=== EXERCISE OBJECTIVE ===
Return exactly the lines of the records below, starting at the line that contains "请到本项目的RANDME.md查看中文或自行翻译 (90, 307)" and ending at the line that contains "When you use", with both of those lines kept.

=== INFORMATION PROVIDED ===
= = = = = = =

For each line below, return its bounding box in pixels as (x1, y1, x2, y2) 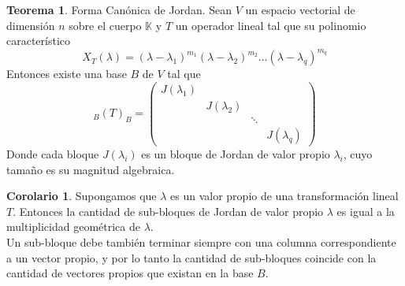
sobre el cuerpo (69, 17, 142, 33)
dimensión (6, 17, 55, 33)
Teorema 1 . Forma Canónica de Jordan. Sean (6, 2, 232, 17)
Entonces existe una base (6, 65, 127, 82)
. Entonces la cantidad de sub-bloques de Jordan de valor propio (13, 202, 324, 219)
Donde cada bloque (6, 146, 99, 162)
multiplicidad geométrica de (6, 218, 140, 235)
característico (6, 32, 71, 49)
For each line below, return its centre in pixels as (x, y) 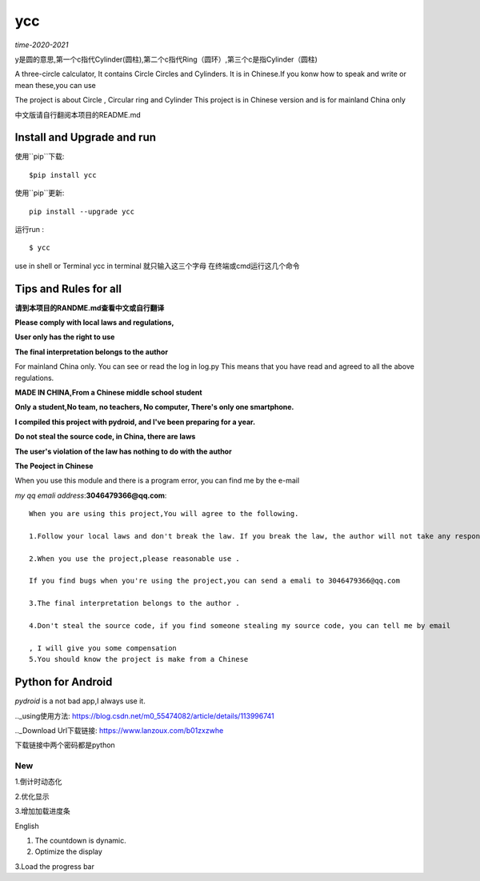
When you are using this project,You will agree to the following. (164, 514)
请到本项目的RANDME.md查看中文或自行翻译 (90, 307)
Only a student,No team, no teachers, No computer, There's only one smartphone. (154, 407)
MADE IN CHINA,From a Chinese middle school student (109, 392)
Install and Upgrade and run (85, 137)
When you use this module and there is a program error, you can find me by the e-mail (157, 481)
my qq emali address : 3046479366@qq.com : (91, 495)
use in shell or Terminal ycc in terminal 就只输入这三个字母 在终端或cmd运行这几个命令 (157, 266)
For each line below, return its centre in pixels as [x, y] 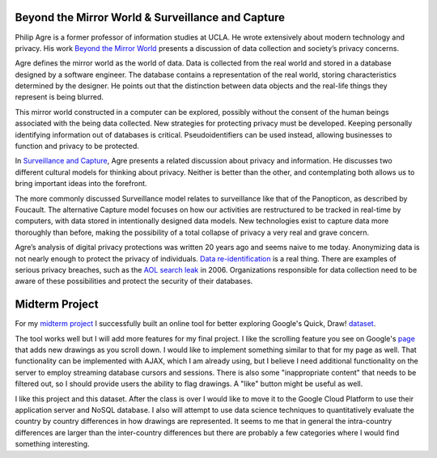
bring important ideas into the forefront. [81, 184]
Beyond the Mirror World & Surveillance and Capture [150, 17]
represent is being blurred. [59, 97]
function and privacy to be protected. [77, 146]
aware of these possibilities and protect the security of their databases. [134, 281]
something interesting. [52, 444]
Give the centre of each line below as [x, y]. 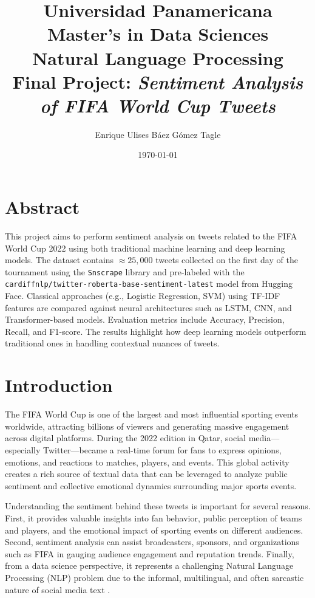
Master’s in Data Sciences [158, 34]
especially [23, 449]
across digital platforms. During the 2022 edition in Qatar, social [125, 438]
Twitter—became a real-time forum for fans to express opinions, [162, 449]
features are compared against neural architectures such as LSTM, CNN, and [148, 307]
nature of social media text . [58, 589]
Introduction [59, 385]
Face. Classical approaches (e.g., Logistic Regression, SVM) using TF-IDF [143, 296]
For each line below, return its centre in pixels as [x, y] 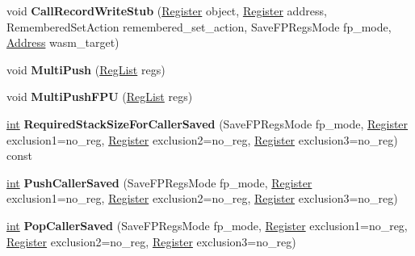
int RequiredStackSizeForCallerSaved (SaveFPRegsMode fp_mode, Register [207, 123]
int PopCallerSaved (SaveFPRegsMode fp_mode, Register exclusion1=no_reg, [207, 225]
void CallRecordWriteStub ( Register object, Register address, [167, 10]
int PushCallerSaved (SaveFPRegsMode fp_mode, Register [159, 182]
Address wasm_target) [63, 42]
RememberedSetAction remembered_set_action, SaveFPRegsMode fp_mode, [199, 26]
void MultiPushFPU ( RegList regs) [100, 97]
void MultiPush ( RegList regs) [86, 69]
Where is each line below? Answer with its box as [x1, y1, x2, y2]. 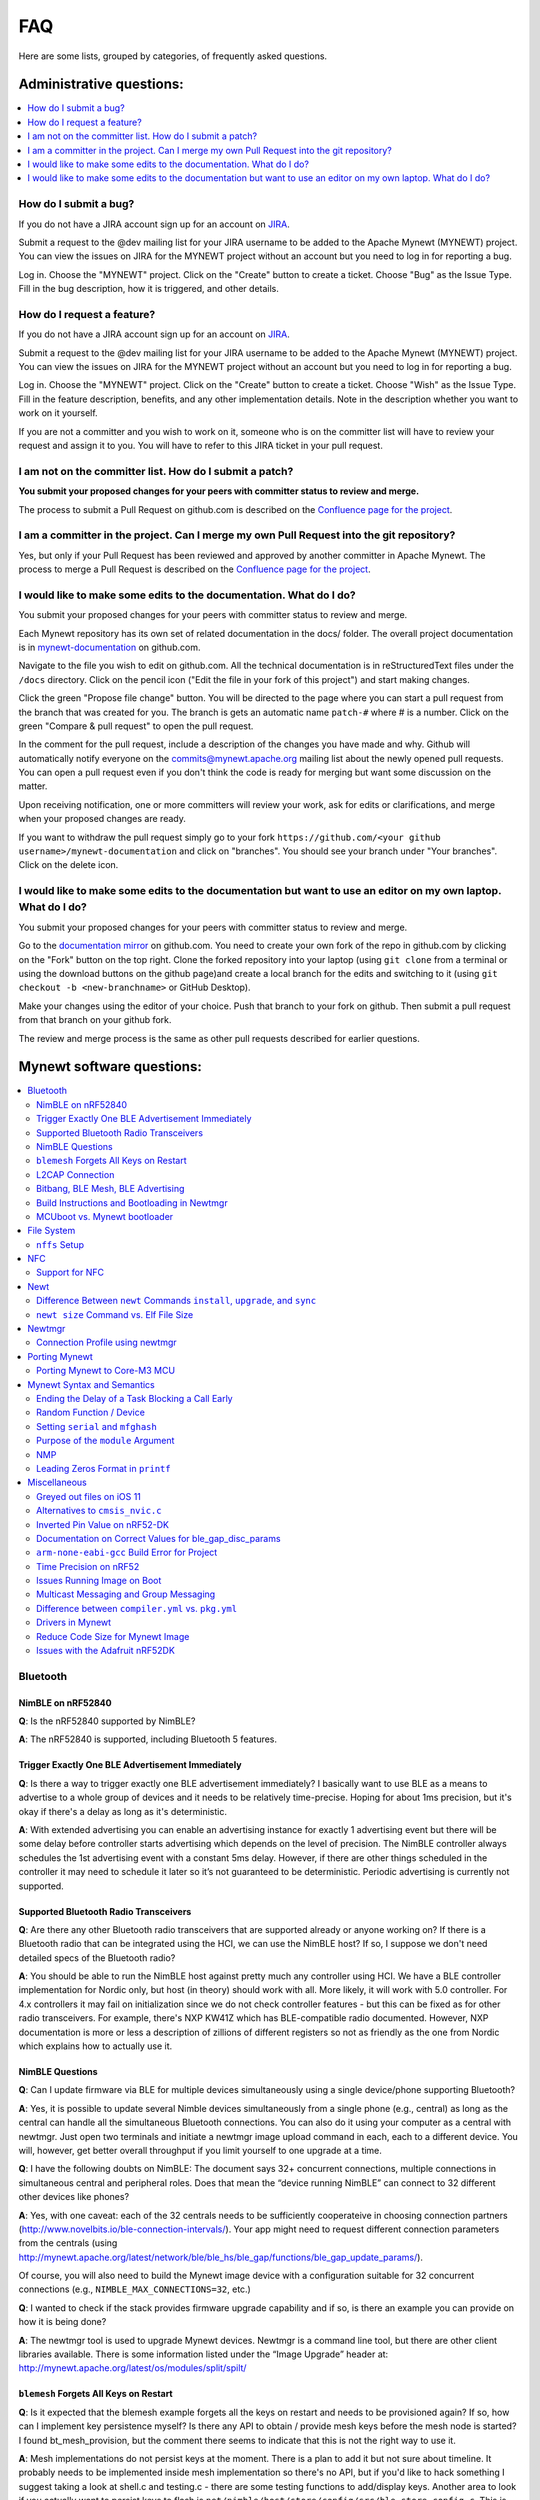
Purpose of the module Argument [36, 1435, 175, 1447]
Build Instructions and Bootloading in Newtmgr [36, 1196, 229, 1209]
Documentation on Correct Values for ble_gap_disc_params [36, 1532, 281, 1544]
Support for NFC [36, 1266, 105, 1279]
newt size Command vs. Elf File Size [36, 1308, 194, 1320]
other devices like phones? [18, 2191, 130, 2203]
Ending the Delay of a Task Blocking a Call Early [36, 1393, 234, 1404]
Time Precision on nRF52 [36, 1560, 140, 1572]

= = = = = = =

=== ANSWER SECTION ===
请到本项目的RANDME.md查看中文或自行翻译 (90, 307)
Only a student,No team, no teachers, No computer, There's only one smartphone. (154, 407)
MADE IN CHINA,From a Chinese middle school student (109, 392)
Install and Upgrade and run (85, 137)
When you use this module and there is a program error, you can find me by the e-mail (157, 481)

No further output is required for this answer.